What are the trickiest models to fit?

Posted on February 15, 2011 9:54 AM by Andrew

John Salvatier writes:

What do you and your readers think are the trickiest models to fit? If I had an algorithm that I claimed could fit many models with little fuss, what kinds of models would really impress you? I am interested in testing different MCMC sampling methods to evaluate their performance and I want to stretch the bounds of their abilities.

I don’t know what’s the trickiest, but just about anything I work on in a serious way gives me some troubles. This reminds me that we should finish our Bayesian Benchmarks paper already.

7 thoughts on “What are the trickiest models to fit?”

Dana on February 15, 2011 6:44 AM at 6:44 am said:

Hierarchical Bayes models of population variability (heterogeneity) are often the most troublesome for me, sometimes requiring very careful choice of hyperpriors and reparameterization to achieve convergence.
Matt Hoffman on February 15, 2011 10:05 AM at 10:05 am said:

I'd say that the short answer to this question is: any model with an exponential or factorial number of posterior modes. Many mixture models, for example, are easy to get good practical results with, but impossible to get to truly mix between all possible modes in polynomial time. HMMs are worse than basic mixtures, and neural network/deep learning models can be worse than either. Most models of discrete data are also hopelessly multimodal.

For many (most?) commonly used models even finding the point estimate that globally maximizes posterior probability is intractable (in human timescales). If you need to get unbiased samples from the true posterior, you're totally out of luck. (Except in a few pathological cases.)

It all depends on what you mean by "fit," of course. If you can live with the fact that you may be ignoring huge high-mass swaths of the posterior (I usually can) then the question is quite different.
jsalvatier on February 15, 2011 10:15 AM at 10:15 am said:

That does sound terrifyingly difficult. Perhaps a better question is: what models are difficult, but possible to fit?
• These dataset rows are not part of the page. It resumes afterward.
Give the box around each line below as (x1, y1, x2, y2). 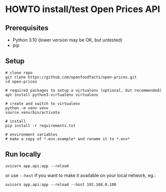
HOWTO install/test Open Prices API (5, 4, 160, 15)
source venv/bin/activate (5, 110, 60, 115)
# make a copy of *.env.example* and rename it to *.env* (5, 136, 130, 142)
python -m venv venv (5, 105, 49, 110)
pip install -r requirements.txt (5, 123, 76, 128)
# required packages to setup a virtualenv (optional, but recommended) (5, 88, 162, 93)
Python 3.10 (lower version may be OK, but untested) (12, 37, 123, 43)
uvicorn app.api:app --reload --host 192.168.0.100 (5, 182, 116, 187)

In other words, what models take a lot of human effort to fit?
Bob Carpenter on February 15, 2011 11:38 AM at 11:38 am said:

Just the problem we (in a project with Andrew) are working on, so I'll add my two cents to what Matt's already said about multi-modality.
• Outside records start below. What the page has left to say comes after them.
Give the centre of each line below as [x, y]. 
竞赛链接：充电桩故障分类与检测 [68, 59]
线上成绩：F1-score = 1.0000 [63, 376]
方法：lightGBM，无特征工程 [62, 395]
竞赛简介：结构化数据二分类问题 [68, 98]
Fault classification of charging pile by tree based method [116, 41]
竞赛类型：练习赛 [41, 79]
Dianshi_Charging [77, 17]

Cent 1: It's also hard to fit models with something like BUGS or JAGS that involve highly correlated parameters. Not necessarily multimodal, but fairly poor to mix using vanilla Gibbs samplers.

That's why we've been exploring Hamiltonian Monte Carlo, which addresses this problem.

But it brings up another problem, which is efficiently computing gradients and dealing with bounds. For instance, with hierarchical models of covariance, the underlying correlation matrix must be positive definite. So we've been looking at some alternative densities for correlation matrices like Lewandowski et al.'s.

Cent 2: Which brings me to point two: scale. The existing general systems like BUGS and JAGS don't scale well to either large numbers of parameters or large amounts of data.

These two issues interact. For instance, if there aren't very many parameters, we could go from gradient-based Hamiltonian Monte Carlo to Hessian-based Monte Carlo of the type Girolami and Calderhead just introduced. But if we have lots of params, the matrix inversions become intractable.

Bonus cent 3: It'd also be nice to roll in non-parametric models, like say Dirichlet processes or Pitman-Yor processes for discrete data.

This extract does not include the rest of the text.